Lastly let's further examine this idea in an experiment investigating the chemical roots of harm avoidance in rats. An experiment took rats and measured there level of harm avoidance by measuring the levels of dopamine in the brain. They did this by placing rats in an open apparatus with square holes. The rats were to investigate the holes the more or less the rat explored the hole alludes to the rats' level of harm avoidance or aggression (3). After this their chemical levels were measured as a more concrete way to measure aggressiveness. It was found that rats with low dopamine levels are associated with more ambitious aggressive rats (3). However, this research lacks a social dimension that is found in the other experiments by using the levels of dopamine in the system to account for aggressive behavior. However aggression is a social construct and therefore social interactions to compare one partner against the other would be a better way to categorize aggressiveness for animals. Therefore I would conclude by this experiment that under non social conditions aggressive potential can be determined merely by the levels of dopamine in the system. However under social conditions it is the environment that stimulates aggressive behavior and determines the distribution of social hierarchy, and therefore determining level of aggressive potential. In non-social conditions chemical balances of dopamine in the body do not allude to how aggressive one is or why aggressiveness starts but helps allude to that individual's aggressive distribution (i.e. preference) for that particular situation.
In conclusion, there are many debates in the biology and psychology world that questions ability for one to be aggressive, yet many of those that question fail to take into account the environment and how that influences aggression. Aggression is a social construct and the only way one can be categorized as aggressive or passive would be to measure him/her among others. Therefore it is my finding that every animal is capable of aggression, but what differs are the environmental stimuli and the distribution of aggressiveness. The stimulus of aggressive behavior is based on the environment, yet how aggression is used is based on the chemical balances of the nervous system
1)Korzan, J. Wayne. Et al. "Dopaminergic Activity Via Aggression, Status, and a Visual Social Signal." Behavioral Neuroscience 120 (2006): 93-100.

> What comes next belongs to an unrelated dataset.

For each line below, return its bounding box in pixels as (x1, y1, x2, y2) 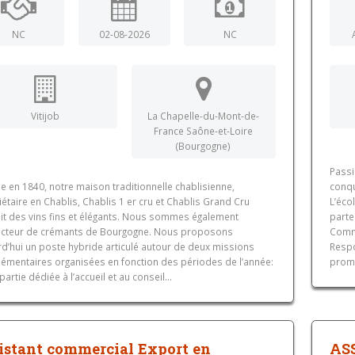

2)Pellis, M. Sergio. Et al. "The Effects of Frontal Cortex Damage on the modulation od Defensive Responses by Rats in Playful and Nonplayful Social Contests." Behavioral Neuroscience 120 (2006): 72-84.
3)Ray, J. & Hansen S. Et al. "Links between Temperamental Dimensions and Brain Monoamines in the Rat." Behavioral Neuroscience 120 (2006): 85-92.
4a) Amygdala Updated 2 April 2006. Cited 30 March 2006.
4b) Dopamine Updated 2 April 2006. Cited 30 March 2006.
4c) Hippocampus Updated 2 April 2006. Cited 30 March 2006.
4d) Locus_ceruleus Updated 2 April 2006. Cited 30 March 2006.
4e) Raphe Updated 2 April 2006. Cited 30 March 2006.
4f) Striatum Updated 2 April 2006. Cited 30 March 2006.